[TASK INSTRUCTIONS] All entries must come back exactly as given, with no pictures in the copy.

Saved data entries:
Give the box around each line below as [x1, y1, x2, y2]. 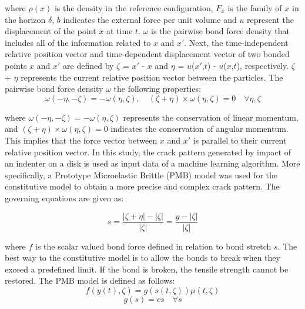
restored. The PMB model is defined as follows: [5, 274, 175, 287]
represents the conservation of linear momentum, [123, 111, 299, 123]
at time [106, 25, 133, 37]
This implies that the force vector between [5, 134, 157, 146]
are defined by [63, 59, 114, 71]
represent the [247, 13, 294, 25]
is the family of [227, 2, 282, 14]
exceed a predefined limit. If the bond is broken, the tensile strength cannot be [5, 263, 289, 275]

[ANSWER]
Give the box around each line below as [x1, y1, x2, y2]. 
restored. The PMB model is defined as follows: [5, 274, 175, 287]
represents the conservation of linear momentum, [123, 111, 299, 123]
at time [106, 25, 133, 37]
This implies that the force vector between [5, 134, 157, 146]
are defined by [63, 59, 114, 71]
represent the [247, 13, 294, 25]
is the family of [227, 2, 282, 14]
exceed a predefined limit. If the bond is broken, the tensile strength cannot be [5, 263, 289, 275]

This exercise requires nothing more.